== MATERIALS PROVIDED

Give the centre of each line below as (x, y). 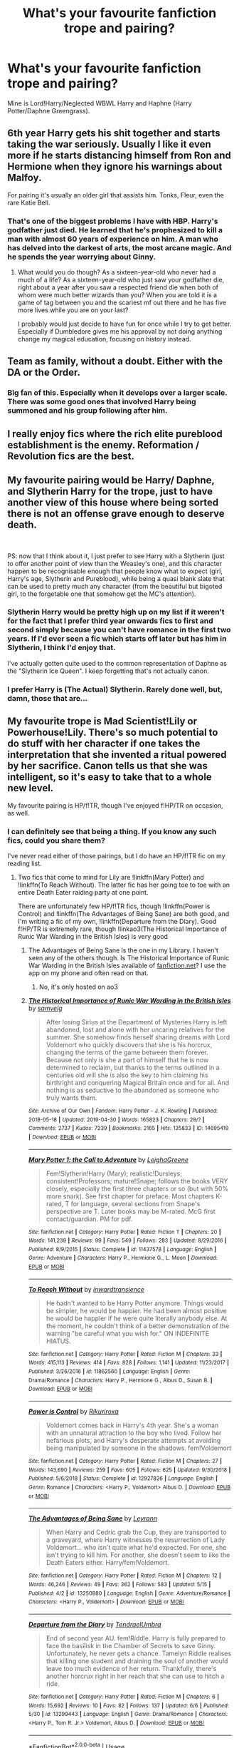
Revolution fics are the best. (71, 456)
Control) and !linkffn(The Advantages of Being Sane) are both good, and (123, 913)
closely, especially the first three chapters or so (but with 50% (137, 1188)
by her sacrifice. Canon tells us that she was (108, 766)
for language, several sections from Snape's (136, 1203)
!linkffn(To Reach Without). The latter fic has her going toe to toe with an (123, 885)
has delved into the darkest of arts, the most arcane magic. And (119, 247)
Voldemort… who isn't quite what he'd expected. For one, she (136, 1548)
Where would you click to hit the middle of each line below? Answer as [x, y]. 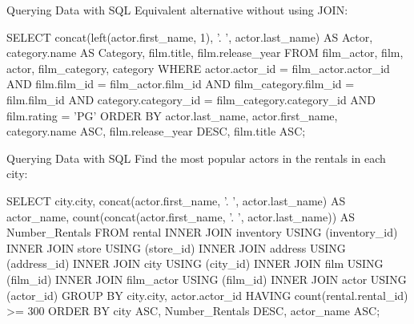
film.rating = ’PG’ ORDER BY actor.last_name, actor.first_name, [172, 115]
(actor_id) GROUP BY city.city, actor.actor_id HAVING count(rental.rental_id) [207, 295]
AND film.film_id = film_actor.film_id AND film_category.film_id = [181, 84]
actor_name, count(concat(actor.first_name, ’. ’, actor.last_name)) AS [181, 216]
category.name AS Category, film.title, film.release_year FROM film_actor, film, [205, 53]
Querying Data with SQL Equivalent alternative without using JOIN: [177, 10]
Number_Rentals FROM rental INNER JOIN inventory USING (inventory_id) [202, 232]
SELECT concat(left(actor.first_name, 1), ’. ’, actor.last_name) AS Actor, [190, 36]
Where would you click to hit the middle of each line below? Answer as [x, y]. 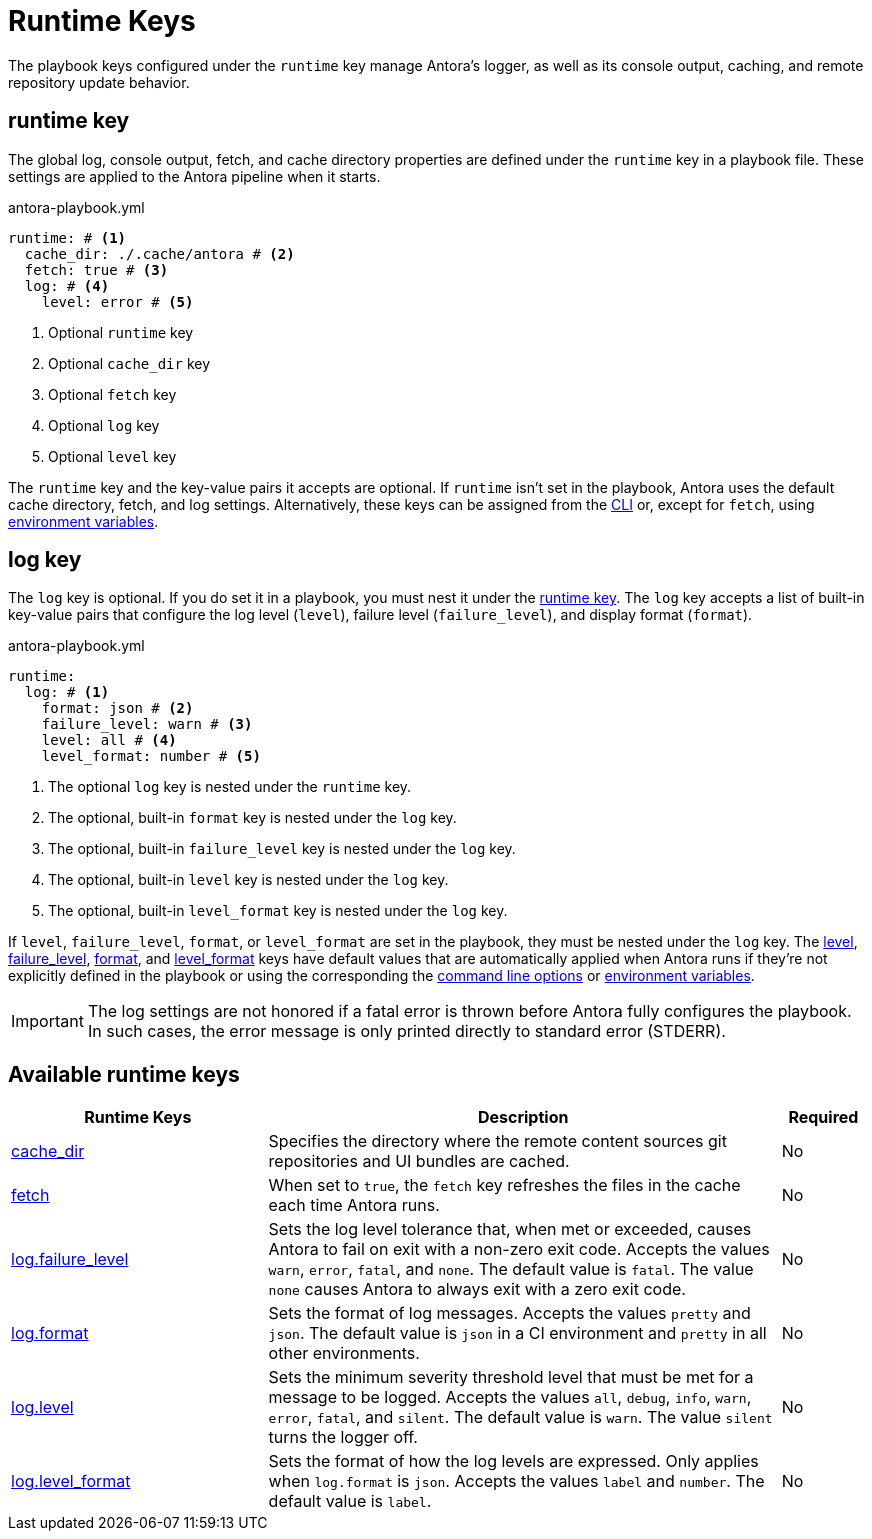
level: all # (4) [109, 740]
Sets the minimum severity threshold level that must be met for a [511, 1377]
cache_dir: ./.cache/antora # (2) [159, 253]
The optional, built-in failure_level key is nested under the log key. [282, 849]
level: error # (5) [117, 301]
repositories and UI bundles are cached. [419, 1161]
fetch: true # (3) [96, 269]
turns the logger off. [343, 1437]
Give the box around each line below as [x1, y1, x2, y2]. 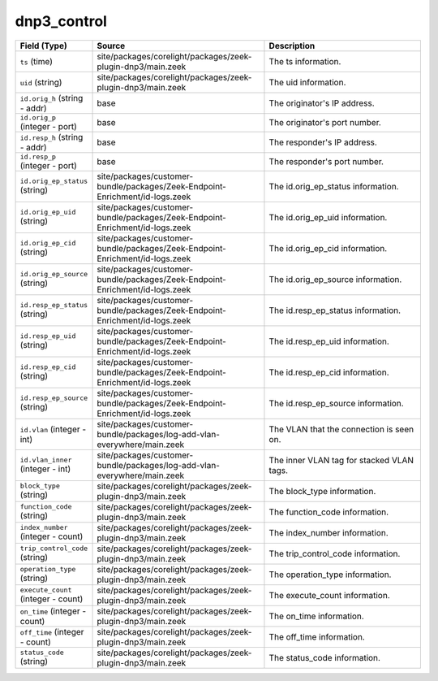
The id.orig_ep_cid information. [268, 242, 388, 254]
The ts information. [268, 55, 341, 67]
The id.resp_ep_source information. [268, 397, 405, 409]
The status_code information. [268, 652, 381, 663]
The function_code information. [268, 506, 389, 518]
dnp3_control [15, 12, 107, 30]
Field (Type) [19, 40, 68, 51]
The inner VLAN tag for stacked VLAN [268, 454, 414, 466]
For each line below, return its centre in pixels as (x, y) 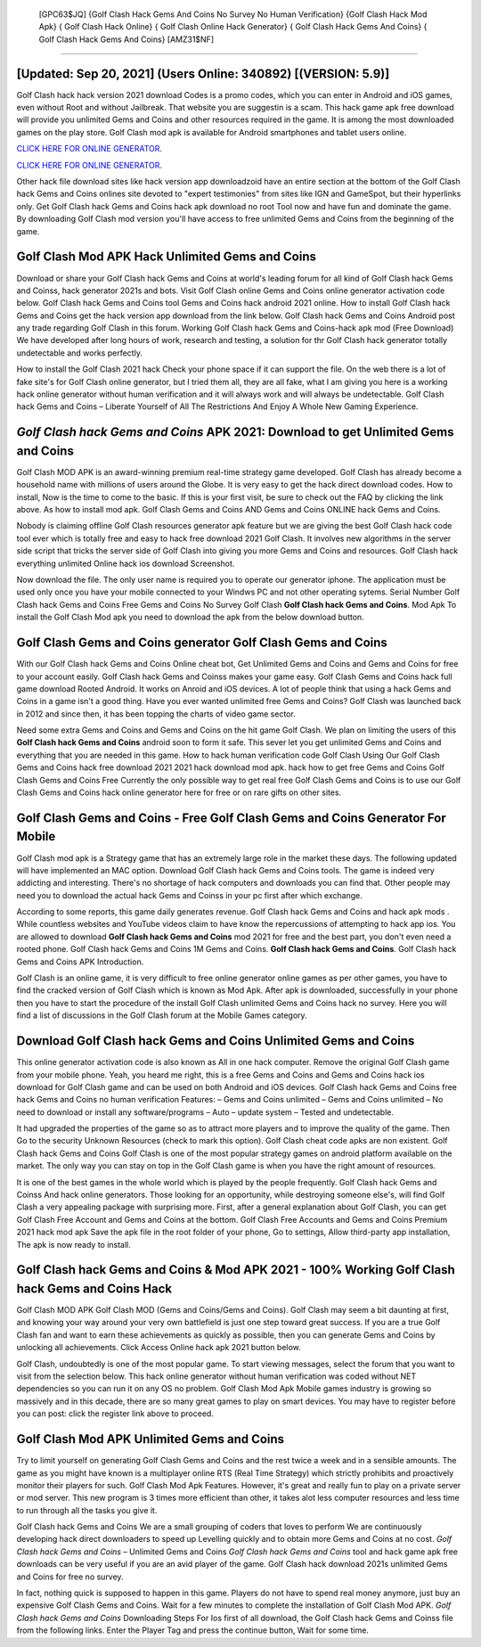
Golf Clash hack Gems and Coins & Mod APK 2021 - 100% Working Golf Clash (236, 1270)
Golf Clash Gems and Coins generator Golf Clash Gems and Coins (202, 643)
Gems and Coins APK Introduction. (80, 962)
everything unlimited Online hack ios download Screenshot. (126, 563)
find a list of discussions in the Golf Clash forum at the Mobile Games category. (162, 1015)
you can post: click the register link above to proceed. (115, 1413)
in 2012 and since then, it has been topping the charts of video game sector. (156, 714)
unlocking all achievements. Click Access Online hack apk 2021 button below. (159, 1348)

====

**EXERCISE BRIEF**
Everything from the line containing "level: error # (5) [117, 301]" through the last line of the entries is to be output exactly as written, minus any pictures.

**RESULT OF THE EXERCISE**
level: error # (5) [117, 301]
repositories and UI bundles are cached. [419, 1161]
fetch: true # (3) [96, 269]
turns the logger off. [343, 1437]
Give the box around each line below as [x1, y1, x2, y2]. 
The id.orig_ep_cid information. [268, 242, 388, 254]
The ts information. [268, 55, 341, 67]
The id.resp_ep_source information. [268, 397, 405, 409]
The status_code information. [268, 652, 381, 663]
The function_code information. [268, 506, 389, 518]
dnp3_control [15, 12, 107, 30]
Field (Type) [19, 40, 68, 51]
The inner VLAN tag for stacked VLAN [268, 454, 414, 466]
For each line below, return its centre in pixels as (x, y) 
Golf Clash hack Gems and Coins & Mod APK 2021 - 100% Working Golf Clash (236, 1270)
Golf Clash Gems and Coins generator Golf Clash Gems and Coins (202, 643)
Gems and Coins APK Introduction. (80, 962)
everything unlimited Online hack ios download Screenshot. (126, 563)
find a list of discussions in the Golf Clash forum at the Mobile Games category. (162, 1015)
you can post: click the register link above to proceed. (115, 1413)
in 2012 and since then, it has been topping the charts of video game sector. (156, 714)
unlocking all achievements. Click Access Online hack apk 2021 button below. (159, 1348)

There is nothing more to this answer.